_Work to be completed:_
Search the data for "HTML" and copy every matching line.

+ + + +

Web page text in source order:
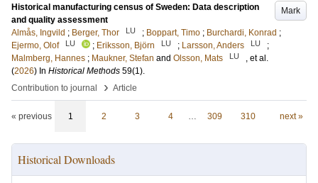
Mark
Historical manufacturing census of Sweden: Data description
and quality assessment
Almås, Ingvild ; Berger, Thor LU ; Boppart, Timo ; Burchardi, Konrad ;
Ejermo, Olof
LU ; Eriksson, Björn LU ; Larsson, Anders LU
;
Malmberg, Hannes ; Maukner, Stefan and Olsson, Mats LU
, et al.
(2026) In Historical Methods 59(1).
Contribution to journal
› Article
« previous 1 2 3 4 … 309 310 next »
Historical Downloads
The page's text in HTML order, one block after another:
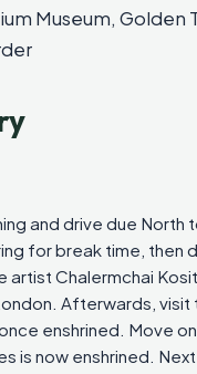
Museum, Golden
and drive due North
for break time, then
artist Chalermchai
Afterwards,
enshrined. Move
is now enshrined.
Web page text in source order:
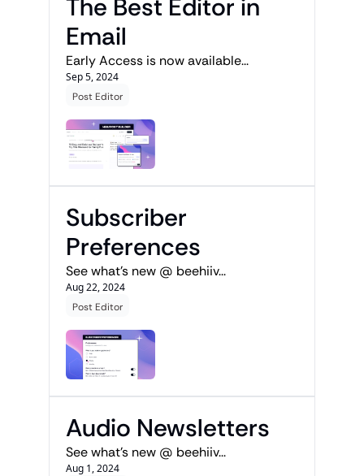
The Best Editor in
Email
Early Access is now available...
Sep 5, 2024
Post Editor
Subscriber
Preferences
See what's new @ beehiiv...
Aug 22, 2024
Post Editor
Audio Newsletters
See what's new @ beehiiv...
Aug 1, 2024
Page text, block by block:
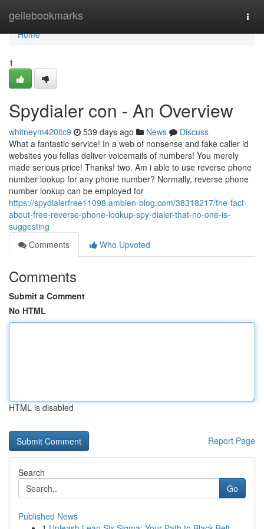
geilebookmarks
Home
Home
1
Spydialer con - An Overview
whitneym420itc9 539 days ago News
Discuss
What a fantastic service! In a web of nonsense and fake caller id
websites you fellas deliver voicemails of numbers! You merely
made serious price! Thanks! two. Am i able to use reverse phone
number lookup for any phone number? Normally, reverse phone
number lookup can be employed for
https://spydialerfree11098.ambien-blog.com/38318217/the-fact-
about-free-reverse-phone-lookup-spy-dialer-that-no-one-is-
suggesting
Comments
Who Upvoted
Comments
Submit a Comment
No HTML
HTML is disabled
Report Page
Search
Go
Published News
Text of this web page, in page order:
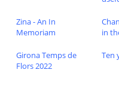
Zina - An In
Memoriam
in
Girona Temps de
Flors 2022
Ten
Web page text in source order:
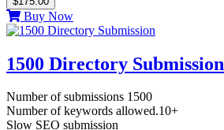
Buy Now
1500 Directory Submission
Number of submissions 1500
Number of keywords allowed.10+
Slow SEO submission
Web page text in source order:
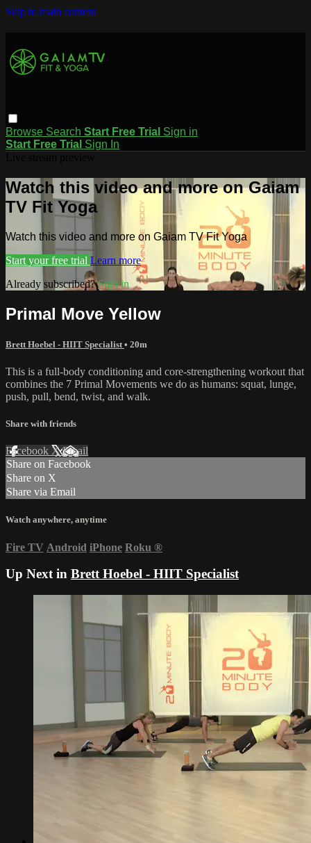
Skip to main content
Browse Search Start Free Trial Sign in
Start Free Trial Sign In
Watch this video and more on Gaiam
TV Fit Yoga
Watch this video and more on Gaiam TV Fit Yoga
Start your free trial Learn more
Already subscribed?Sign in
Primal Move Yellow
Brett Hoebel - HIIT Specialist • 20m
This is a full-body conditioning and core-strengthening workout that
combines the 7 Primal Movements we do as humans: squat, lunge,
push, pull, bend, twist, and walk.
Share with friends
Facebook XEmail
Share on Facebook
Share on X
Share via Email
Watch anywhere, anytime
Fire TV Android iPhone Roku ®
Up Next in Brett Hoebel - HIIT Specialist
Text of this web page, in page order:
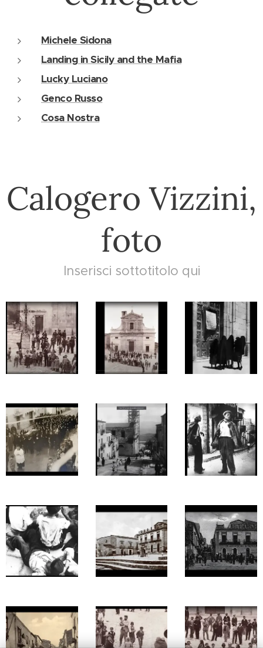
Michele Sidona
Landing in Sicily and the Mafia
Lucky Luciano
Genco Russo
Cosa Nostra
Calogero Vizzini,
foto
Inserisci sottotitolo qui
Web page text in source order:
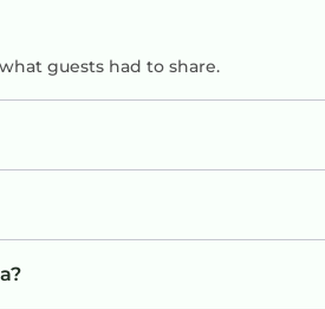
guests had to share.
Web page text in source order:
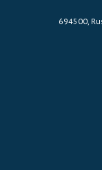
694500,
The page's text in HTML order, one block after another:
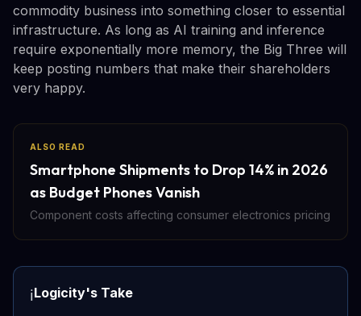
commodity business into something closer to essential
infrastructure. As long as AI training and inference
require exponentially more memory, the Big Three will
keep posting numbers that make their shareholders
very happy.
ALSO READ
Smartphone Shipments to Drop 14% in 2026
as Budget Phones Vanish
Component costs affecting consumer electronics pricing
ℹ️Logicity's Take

+ + + +

_Answer to this task:_
The page's text in HTML order, one block after another:
No HTML
HTML is disabled
The page's text in HTML order, one block after another:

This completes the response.